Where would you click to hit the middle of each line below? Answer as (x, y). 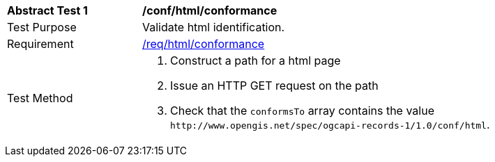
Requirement (40, 44)
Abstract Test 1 (47, 10)
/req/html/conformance (204, 44)
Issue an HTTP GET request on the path (274, 86)
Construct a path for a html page (256, 60)
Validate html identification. (214, 27)
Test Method (40, 98)
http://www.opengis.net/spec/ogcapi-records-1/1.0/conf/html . (330, 124)
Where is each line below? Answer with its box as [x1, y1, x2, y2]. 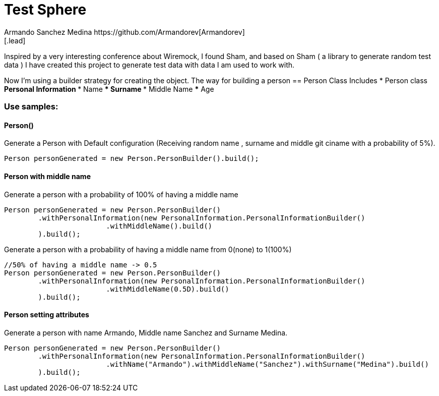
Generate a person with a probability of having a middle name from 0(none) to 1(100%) [4, 245, 292, 254]
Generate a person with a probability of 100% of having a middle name [4, 190, 238, 199]
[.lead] [4, 36, 26, 45]
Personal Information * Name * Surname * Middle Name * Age [4, 84, 214, 93]
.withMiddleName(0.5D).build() [106, 285, 229, 293]
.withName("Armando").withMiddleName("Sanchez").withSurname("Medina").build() [106, 360, 429, 368]
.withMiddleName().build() [106, 221, 213, 230]
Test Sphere [4, 1, 87, 18]
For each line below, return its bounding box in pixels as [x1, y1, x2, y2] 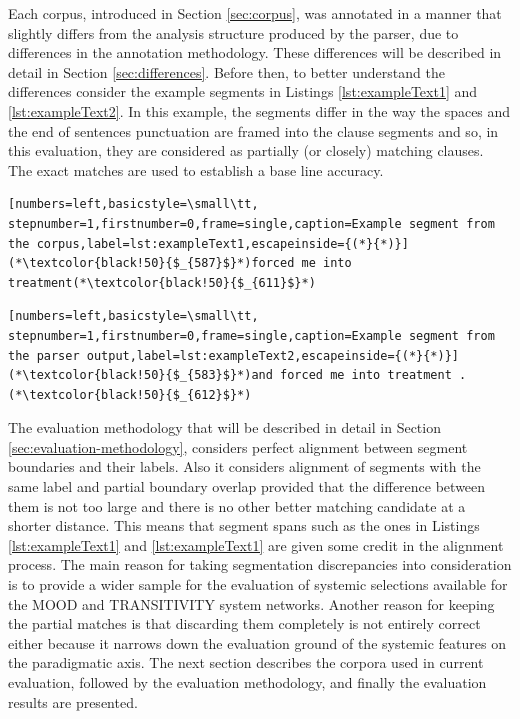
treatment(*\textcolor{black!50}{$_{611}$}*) [8, 275, 316, 290]
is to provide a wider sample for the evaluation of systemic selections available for [8, 574, 508, 595]
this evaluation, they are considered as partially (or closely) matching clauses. [8, 140, 484, 161]
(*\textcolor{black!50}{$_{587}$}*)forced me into [8, 256, 352, 271]
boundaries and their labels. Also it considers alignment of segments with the [8, 456, 481, 477]
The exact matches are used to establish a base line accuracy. [8, 159, 384, 180]
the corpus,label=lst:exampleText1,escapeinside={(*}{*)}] [8, 236, 409, 251]
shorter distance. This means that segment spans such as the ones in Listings [8, 515, 480, 536]
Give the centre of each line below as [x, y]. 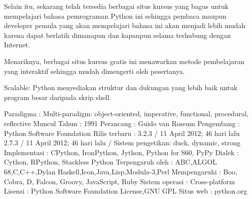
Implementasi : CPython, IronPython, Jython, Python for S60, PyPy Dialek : [122, 152]
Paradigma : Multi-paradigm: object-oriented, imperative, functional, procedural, [126, 114]
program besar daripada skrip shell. [58, 97]
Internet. [17, 45]
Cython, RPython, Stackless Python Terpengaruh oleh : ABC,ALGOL [110, 162]
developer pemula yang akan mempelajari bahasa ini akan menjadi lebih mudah [125, 25]
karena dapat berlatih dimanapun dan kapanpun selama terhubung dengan [117, 35]
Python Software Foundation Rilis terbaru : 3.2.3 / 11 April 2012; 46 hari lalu [122, 133]
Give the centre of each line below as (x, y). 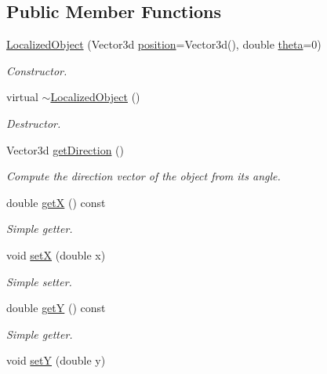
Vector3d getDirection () (65, 149)
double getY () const (56, 308)
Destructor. (34, 123)
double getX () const (56, 202)
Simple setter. (39, 281)
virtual (22, 97)
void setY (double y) (56, 360)
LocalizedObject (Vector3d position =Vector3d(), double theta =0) (164, 44)
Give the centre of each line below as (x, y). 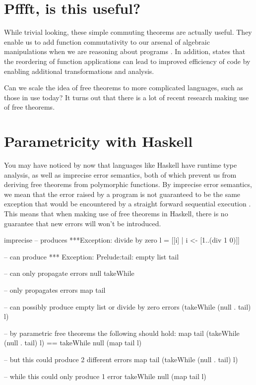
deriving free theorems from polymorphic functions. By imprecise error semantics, (128, 184)
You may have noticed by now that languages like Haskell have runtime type (121, 165)
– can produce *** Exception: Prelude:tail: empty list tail (92, 256)
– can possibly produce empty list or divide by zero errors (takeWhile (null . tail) (128, 306)
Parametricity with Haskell (98, 141)
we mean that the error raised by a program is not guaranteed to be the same (122, 194)
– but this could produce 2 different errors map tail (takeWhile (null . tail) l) (121, 359)
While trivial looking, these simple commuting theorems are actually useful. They (128, 32)
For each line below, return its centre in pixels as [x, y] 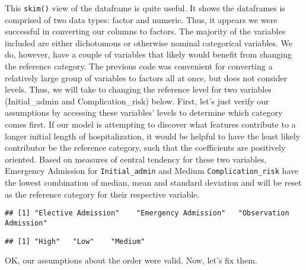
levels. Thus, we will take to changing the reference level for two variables [138, 89]
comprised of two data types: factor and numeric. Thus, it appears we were [141, 19]
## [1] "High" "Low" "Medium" [75, 241]
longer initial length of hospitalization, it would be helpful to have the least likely [153, 136]
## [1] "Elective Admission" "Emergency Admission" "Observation [147, 213]
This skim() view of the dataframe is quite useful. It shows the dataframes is [145, 8]
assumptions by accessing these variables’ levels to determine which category [144, 112]
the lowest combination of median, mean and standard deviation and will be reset [153, 182]
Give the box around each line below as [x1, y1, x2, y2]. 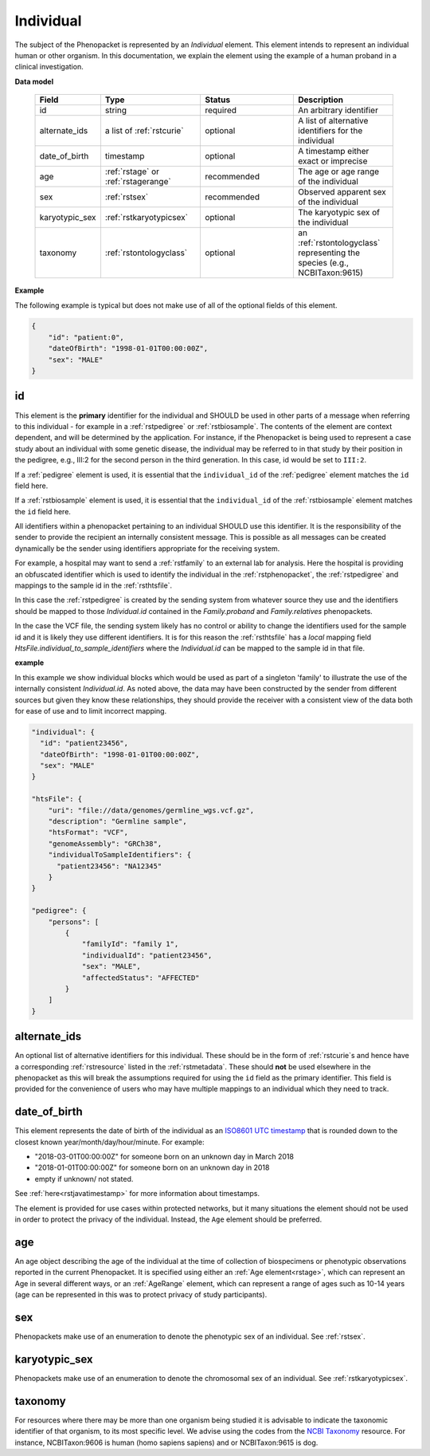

● ● ●

### Activity
Could you repeat the entries word for word, skipping the pictures they contain?

### Expected answer
Where would you click to hit the middle of each line below? Answer as (x, y). 
Requirement (40, 44)
Abstract Test 1 (47, 10)
/req/html/conformance (204, 44)
Issue an HTTP GET request on the path (274, 86)
Construct a path for a html page (256, 60)
Validate html identification. (214, 27)
Test Method (40, 98)
http://www.opengis.net/spec/ogcapi-records-1/1.0/conf/html . (330, 124)
Where is each line below? Answer with its box as [x1, y1, x2, y2]. 
Generate a person with a probability of having a middle name from 0(none) to 1(100%) [4, 245, 292, 254]
Generate a person with a probability of 100% of having a middle name [4, 190, 238, 199]
[.lead] [4, 36, 26, 45]
Personal Information * Name * Surname * Middle Name * Age [4, 84, 214, 93]
.withMiddleName(0.5D).build() [106, 285, 229, 293]
.withName("Armando").withMiddleName("Sanchez").withSurname("Medina").build() [106, 360, 429, 368]
.withMiddleName().build() [106, 221, 213, 230]
Test Sphere [4, 1, 87, 18]
For each line below, return its bounding box in pixels as [x1, y1, x2, y2] 
treatment(*\textcolor{black!50}{$_{611}$}*) [8, 275, 316, 290]
is to provide a wider sample for the evaluation of systemic selections available for [8, 574, 508, 595]
this evaluation, they are considered as partially (or closely) matching clauses. [8, 140, 484, 161]
(*\textcolor{black!50}{$_{587}$}*)forced me into [8, 256, 352, 271]
boundaries and their labels. Also it considers alignment of segments with the [8, 456, 481, 477]
The exact matches are used to establish a base line accuracy. [8, 159, 384, 180]
the corpus,label=lst:exampleText1,escapeinside={(*}{*)}] [8, 236, 409, 251]
shorter distance. This means that segment spans such as the ones in Listings [8, 515, 480, 536]
Give the centre of each line below as [x, y]. 
Implementasi : CPython, IronPython, Jython, Python for S60, PyPy Dialek : [122, 152]
Paradigma : Multi-paradigm: object-oriented, imperative, functional, procedural, [126, 114]
program besar daripada skrip shell. [58, 97]
Internet. [17, 45]
Cython, RPython, Stackless Python Terpengaruh oleh : ABC,ALGOL [110, 162]
developer pemula yang akan mempelajari bahasa ini akan menjadi lebih mudah [125, 25]
karena dapat berlatih dimanapun dan kapanpun selama terhubung dengan [117, 35]
Python Software Foundation Rilis terbaru : 3.2.3 / 11 April 2012; 46 hari lalu [122, 133]
Give the centre of each line below as (x, y). 
Vector3d getDirection () (65, 149)
double getY () const (56, 308)
Destructor. (34, 123)
double getX () const (56, 202)
Simple setter. (39, 281)
virtual (22, 97)
void setY (double y) (56, 360)
LocalizedObject (Vector3d position =Vector3d(), double theta =0) (164, 44)
Give the centre of each line below as (x, y). 
deriving free theorems from polymorphic functions. By imprecise error semantics, (128, 184)
You may have noticed by now that languages like Haskell have runtime type (121, 165)
– can produce *** Exception: Prelude:tail: empty list tail (92, 256)
– can possibly produce empty list or divide by zero errors (takeWhile (null . tail) (128, 306)
Parametricity with Haskell (98, 141)
we mean that the error raised by a program is not guaranteed to be the same (122, 194)
– but this could produce 2 different errors map tail (takeWhile (null . tail) l) (121, 359)
While trivial looking, these simple commuting theorems are actually useful. They (128, 32)
For each line below, return its centre in pixels as [x, y] 
levels. Thus, we will take to changing the reference level for two variables [138, 89]
comprised of two data types: factor and numeric. Thus, it appears we were [141, 19]
## [1] "High" "Low" "Medium" [75, 241]
longer initial length of hospitalization, it would be helpful to have the least likely [153, 136]
## [1] "Elective Admission" "Emergency Admission" "Observation [147, 213]
This skim() view of the dataframe is quite useful. It shows the dataframes is [145, 8]
assumptions by accessing these variables’ levels to determine which category [144, 112]
the lowest combination of median, mean and standard deviation and will be reset [153, 182]
Give the box around each line below as [x1, y1, x2, y2]. 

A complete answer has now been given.